Recommendation: Enhance the integration test to also add an entry with a single-digit day to verify the padding is actually applied correctly:
spec.add_changelog_entry("test entry", timestamp=datetime.date(2024, 1, 5)) # single-digit day
with spec.sections() as sections:
new_entry = sections.changelog[0]
# Should use zero-padding: "Jan 05", not space-padding "Jan 5"
assert "Jan 05" in new_entry
assert "Jan 5" not in new_entry
Architecture Alignment:
Design Pattern Consistency: ✓ The approach follows existing patterns in the codebase:
- Properties for metadata extraction (day_of_month_padding, evr, etc.)
- List comprehension with filtering in add_changelog_entry()
- Minimal changes to existing logic
Testing Strategy: ✓ Matches existing test structure:
- Parametrized unit tests for property behavior
- Integration tests for end-to-end workflow
- Test data using realistic spec file examples
Risk Assessment:
┌───────────────────────────────────────┬────────────┬────────┬─────────────────────────────────────────────────────────────────────┐
│ Risk │ Likelihood │ Impact │ Mitigation │
├───────────────────────────────────────┼────────────┼────────┼─────────────────────────────────────────────────────────────────────┤
│ Breaking valid edge cases │ Low │ High │ Comprehensive parametrized tests cover valid/invalid boundary cases │
├───────────────────────────────────────┼────────────┼────────┼─────────────────────────────────────────────────────────────────────┤
│ Regex performance on large changelogs │ Low │ Low │ Regex is efficient; typical changelogs are < 100 entries │
├───────────────────────────────────────┼────────────┼────────┼─────────────────────────────────────────────────────────────────────┤
│ Maintenance burden from duplication │ Medium │ Low │ Document with TODO comment; can refactor later │
└───────────────────────────────────────┴────────────┴────────┴─────────────────────────────────────────────────────────────────────┘
Final Recommendation:
Approve for implementation with the following adjustments:
1. Must have: Enhance integration test to verify single-digit day padding
2. Should have: Add test case for nonsensical zero-padded double-digit (e.g., "Dec 018")
3. Nice to have: Add TODO comment about potential regex deduplication for future refactoring
4. Documentation: Add docstring examples to has_valid_day_padding showing valid/invalid cases
Estimated Effort: 1-2 hours for implementation + testing
Technical Debt Introduced: Minimal (potential regex duplication)
Regression Risk: Low (well-isolated change with good test coverage)
---
Stella's Code Review Checklist for Implementation:
When I review the PR, I'll verify:
- Regex pattern correctly matches all valid RPM date formats
- Validation logic handles all edge cases (single-digit, double-digit, zero-padded, space-padded)
- Tests cover boundary cases comprehensively
- No performance regressions (run pytest with -v to check test execution time)
- Code follows existing style conventions in the module
- Docstrings are clear and include examples
---
Summary: This is a well-scoped, technically sound fix.

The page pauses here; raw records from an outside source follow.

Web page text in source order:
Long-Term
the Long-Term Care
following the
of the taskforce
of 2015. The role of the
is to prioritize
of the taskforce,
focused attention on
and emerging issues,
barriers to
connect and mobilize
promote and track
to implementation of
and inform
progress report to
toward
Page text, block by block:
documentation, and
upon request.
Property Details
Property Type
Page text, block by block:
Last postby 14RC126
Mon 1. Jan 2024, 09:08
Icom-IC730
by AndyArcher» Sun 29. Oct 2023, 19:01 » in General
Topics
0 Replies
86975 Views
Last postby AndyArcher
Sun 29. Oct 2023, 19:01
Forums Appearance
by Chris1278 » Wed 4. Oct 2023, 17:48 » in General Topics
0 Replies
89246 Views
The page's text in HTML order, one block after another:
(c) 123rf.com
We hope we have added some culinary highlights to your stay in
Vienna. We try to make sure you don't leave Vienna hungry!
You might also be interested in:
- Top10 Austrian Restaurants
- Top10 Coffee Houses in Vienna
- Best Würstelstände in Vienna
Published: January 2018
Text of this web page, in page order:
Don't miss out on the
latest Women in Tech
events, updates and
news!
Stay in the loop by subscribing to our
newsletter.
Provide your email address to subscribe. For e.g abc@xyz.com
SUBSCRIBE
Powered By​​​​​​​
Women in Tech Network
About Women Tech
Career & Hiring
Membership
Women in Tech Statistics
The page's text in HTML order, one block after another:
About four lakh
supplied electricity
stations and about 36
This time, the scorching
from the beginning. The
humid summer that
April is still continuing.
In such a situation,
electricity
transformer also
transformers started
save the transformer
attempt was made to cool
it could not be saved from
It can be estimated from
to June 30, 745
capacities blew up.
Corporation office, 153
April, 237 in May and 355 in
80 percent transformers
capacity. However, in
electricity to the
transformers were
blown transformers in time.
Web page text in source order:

The approach is conservative and minimizes risk. With the recommended test enhancements, this will be a solid, maintainable solution.
The feedback from Stella is pretty solid, with very nice improvements for more test cases and reducing tech debt.
One thing I’d love to see is more concise output from these agents. I really appreciate the structured output so one can skip sections that are not that important. But in the end there is just too much text printed.
Other than that, it was amazing to see these agents collaborate, and especially refine an existing proposal. Let’s create that PR, that will be our next blog post.